Collected data entries:
★ ★ ★
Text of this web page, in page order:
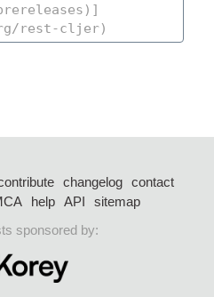
changelog
contact
help API
sitemap
sponsored by:
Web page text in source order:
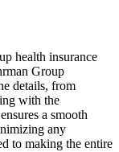
health insurance
Group
details, from
with the
a smooth
any
to making the entire
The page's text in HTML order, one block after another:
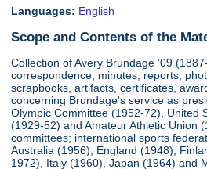
Languages: English
Scope and Contents of the
Collection of Avery Brundage '09
correspondence, minutes, reports,
scrapbooks, artifacts, certificates,
concerning Brundage's service as
Olympic Committee (1952-72), United
(1929-52) and Amateur Athletic Union
committees; international sports
Australia (1956), England (1948),
1972), Italy (1960), Japan (1964) and
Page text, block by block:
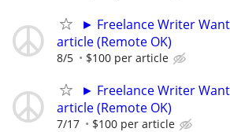
► Freelance Writer
article (Remote OK)
8/5 $100 per article
► Freelance Writer
article (Remote OK)
7/17 $100 per article
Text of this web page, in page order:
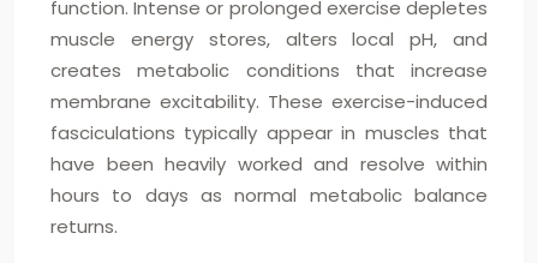
function. Intense or prolonged exercise depletes
muscle energy stores, alters local pH, and
creates metabolic conditions that increase
membrane excitability. These exercise-induced
fasciculations typically appear in muscles that
have been heavily worked and resolve within
hours to days as normal metabolic balance
returns.
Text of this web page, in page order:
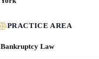
PRACTICE AREA
Bankruptcy Law
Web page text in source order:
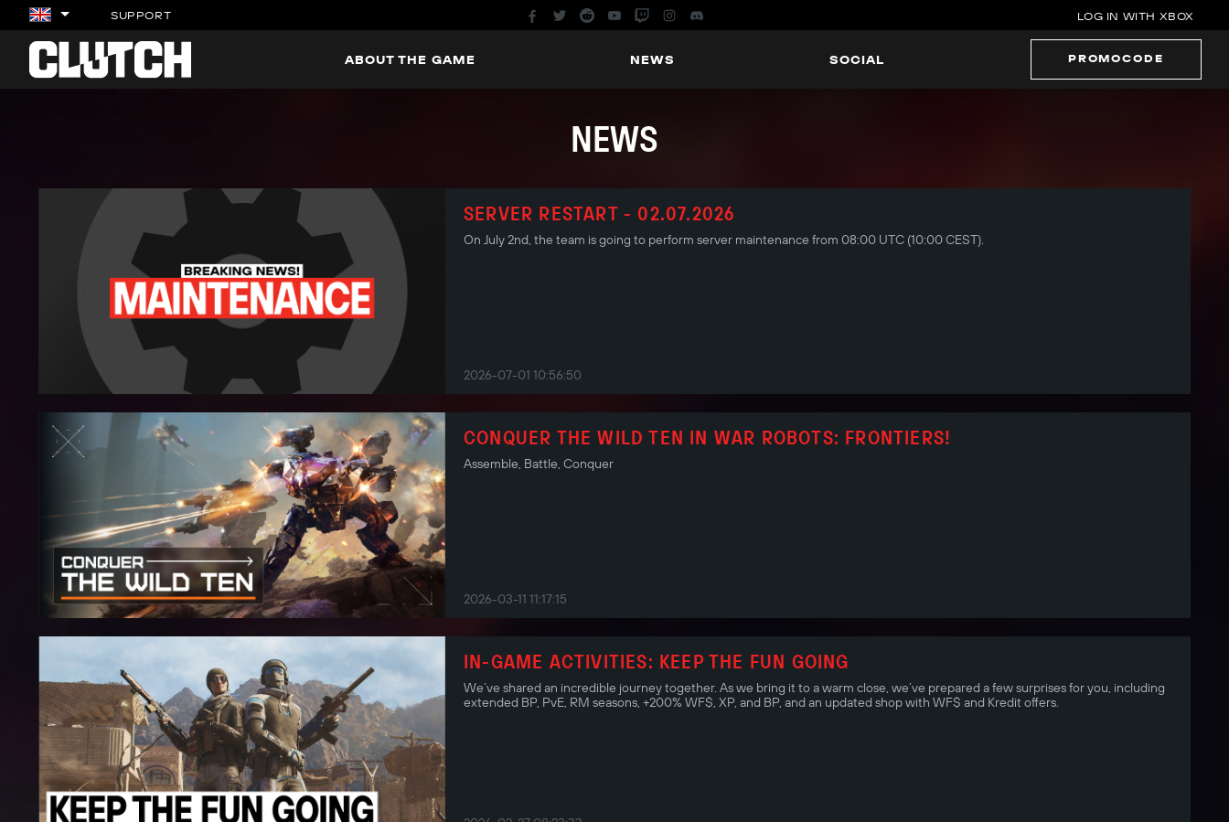
SUPPORT LOG IN WITH XBOX
ABOUT THE GAME NEWS SOCIAL PROMOCODE
NEWS
SERVER RESTART - 02.07.2026
On July 2nd, the team is going to perform server maintenance from 08:00 UTC (10:00 CEST).
2026-07-01 10:56:50
CONQUER THE WILD TEN IN WAR ROBOTS: FRONTIERS!
Assemble, Battle, Conquer
2026-03-11 11:17:15
IN-GAME ACTIVITIES: KEEP THE FUN GOING
We’ve shared an incredible journey together. As we bring it to a warm close, we’ve prepared a few surprises for you, including
extended BP, PvE, RM seasons, +200% WF$, XP, and BP, and an updated shop with WF$ and Kredit offers.
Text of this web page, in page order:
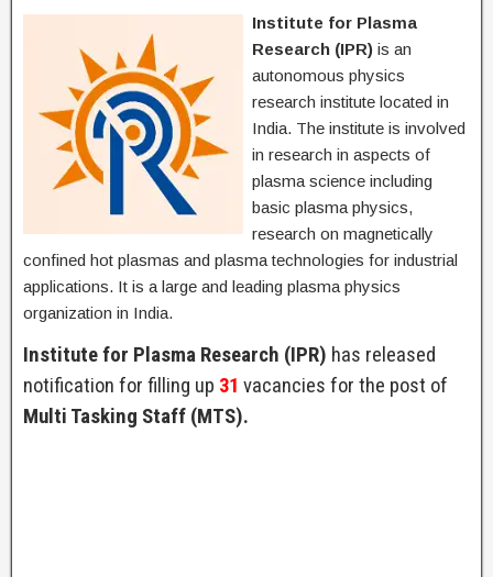
Institute for Plasma
Research (IPR) is an
autonomous physics
research institute located in
India. The institute is involved
in research in aspects of
plasma science including
basic plasma physics,
research on magnetically
confined hot plasmas and plasma technologies for industrial
applications. It is a large and leading plasma physics
organization in India.
Institute for Plasma Research (IPR) has released
notification for filling up 31 vacancies for the post of
Multi Tasking Staff (MTS).
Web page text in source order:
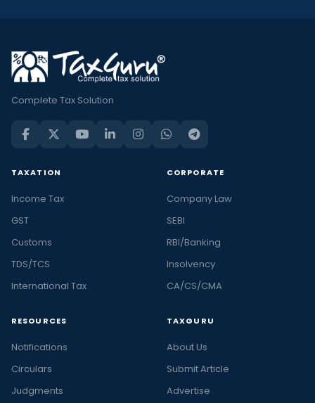
Complete Tax Solution
TAXATION
Income Tax
GST
Customs
TDS/TCS
International Tax
CORPORATE
Company Law
SEBI
RBI/Banking
Insolvency
CA/CS/CMA
RESOURCES
Notifications
Circulars
Judgments
TAXGURU
About Us
Submit Article
Advertise
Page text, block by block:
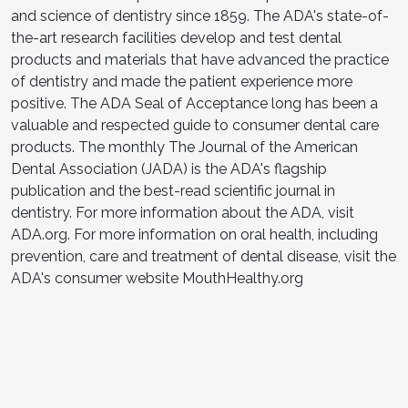
and science of dentistry since 1859. The ADA's state-of-
the-art research facilities develop and test dental
products and materials that have advanced the practice
of dentistry and made the patient experience more
positive. The ADA Seal of Acceptance long has been a
valuable and respected guide to consumer dental care
products. The monthly The Journal of the American
Dental Association (JADA) is the ADA's flagship
publication and the best-read scientific journal in
dentistry. For more information about the ADA, visit
ADA.org. For more information on oral health, including
prevention, care and treatment of dental disease, visit the
ADA's consumer website MouthHealthy.org
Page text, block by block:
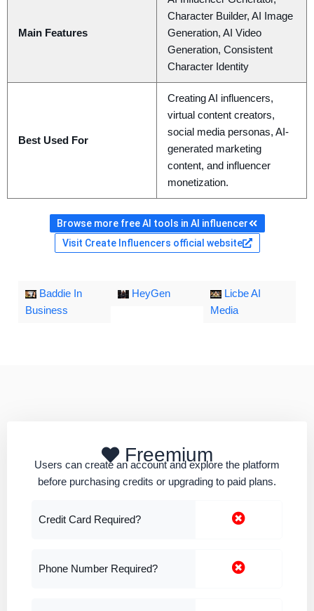
Main Features
Character Builder, AI Image
Generation, AI Video
Generation, Consistent
Character Identity
Best Used For
Creating AI influencers,
virtual content creators,
social media personas, AI-
generated marketing
content, and influencer
monetization.
Browse more free AI tools in AI influencer
Visit Create Influencers official website
Baddie In
Business
HeyGen
Licbe AI
Media
Freemium
Users can create an account and explore the platform
before purchasing credits or upgrading to paid plans.
Credit Card Required?
Phone Number Required?
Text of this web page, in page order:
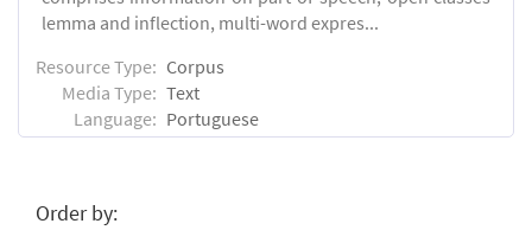
lemma and inflection, multi-word expres...
Resource Type: Corpus
Media Type: Text
Language: Portuguese
Order by:
★ ★ ★
• _WHAT THE TASK REQUIRES_:
Please find the lines in the data that contain the word "exercise" and copy them.

• _RESPONSE AREA_:
function. Intense or prolonged exercise depletes
membrane excitability. These exercise-induced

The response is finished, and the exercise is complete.